Beginning with the line that contains "Comment (76, 237, 110, 247)" and ending with the last line of the records, write out each line exactly and omit the pictures.
########################################
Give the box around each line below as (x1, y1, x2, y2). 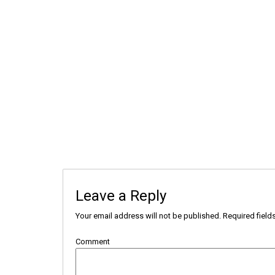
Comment (76, 237, 110, 247)
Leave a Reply (76, 187, 166, 205)
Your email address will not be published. (76, 211, 221, 221)
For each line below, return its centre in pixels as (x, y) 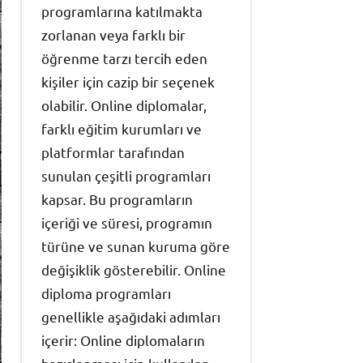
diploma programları (106, 293)
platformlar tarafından (113, 152)
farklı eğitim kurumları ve (122, 128)
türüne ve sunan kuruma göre (136, 246)
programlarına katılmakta (122, 11)
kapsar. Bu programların (117, 199)
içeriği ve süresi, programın (127, 222)
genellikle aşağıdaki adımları (131, 316)
########################################
▸ **Answer to the exercise**
Comment (76, 237, 110, 247)
Leave a Reply (76, 187, 166, 205)
Your email address will not be published. (76, 211, 221, 221)
For each line below, return its centre in pixels as (x, y) 
diploma programları (106, 293)
platformlar tarafından (113, 152)
farklı eğitim kurumları ve (122, 128)
türüne ve sunan kuruma göre (136, 246)
programlarına katılmakta (122, 11)
kapsar. Bu programların (117, 199)
içeriği ve süresi, programın (127, 222)
genellikle aşağıdaki adımları (131, 316)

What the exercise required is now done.